We’ve continued to offload the problematic file server and loads across the cluster have actually looked quite good (almost all servers under a load of 5, many around 2-3 and only one was ever at or above 10) so we had hoped that we could restore snapshot backups for users on that server. Unfortunately the result increased the disk usage again on that file server to the point that is has been displaying the same symptoms as before. The good news is that the fix is simply a matter of disabling the backup snapshots again and then dropping that data. We’ve already done the disabling and are in the process of dropping - this is resulting in some very inflated loads across the cluster but as soon as we have completed this I’ll be issuing soft reboots (easier on the hardware) that will fix the loads you’re seeing as well as adding an update here. This should eliminate the performance issues that have been reported (we’ll just have to get that particular file server even lower before we restore those snapshots again). My apologies for this and for the concerns that it has caused.
Update: The utilization is already down from 93% to 92% but this is multiple TB of data at issue so it may take a few hours to complete the dropping of the data. I’ll be keeping an eye on it and rebooting any servers that appear to need extra attention (changes like this often result in that extra step being needed to stabilize things). There will be another update once we’re satisfied that things are fixed.

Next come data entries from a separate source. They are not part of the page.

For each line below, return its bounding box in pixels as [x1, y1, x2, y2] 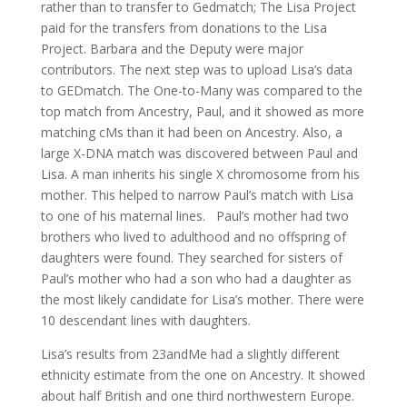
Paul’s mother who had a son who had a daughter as [40, 270, 352, 287]
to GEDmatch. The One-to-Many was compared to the [40, 82, 362, 99]
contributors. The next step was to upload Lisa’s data [40, 61, 352, 78]
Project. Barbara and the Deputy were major [40, 40, 303, 57]
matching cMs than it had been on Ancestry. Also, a [40, 124, 342, 141]
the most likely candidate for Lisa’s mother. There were [40, 291, 364, 308]
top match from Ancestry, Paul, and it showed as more [40, 103, 364, 120]
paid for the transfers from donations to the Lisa [40, 19, 327, 36]

Update: We’re now back down to 89% - I am still seeing load issues so we’re not out of the woods yet but once the process completes we’ll know if that did it or not (I will continue to update).
Update: Utilization is at 87% and loads have improved so I am updating the severity to medium but not marking it resolved as we still need to see the loads and performance back to what they were a week ago.
Update Tuesday, May 13th: Utilization crept back up (it appears that there were still some rules on the file server leading to creation of the snapshots we deleted, these have been removed and the deletion process is underway again). The admin team is also looking into completely removing this file server from the system (for now we intend to keep offloading it non-stop to ensure that no more issues crop up).
Update Thursday, May 15th: The snapshot data is gone and loads have dropped back to what they should be but we’re going to be moving people off of that file server (we have new hardware coming in that should allow us to completely offload it and eventually scrap it).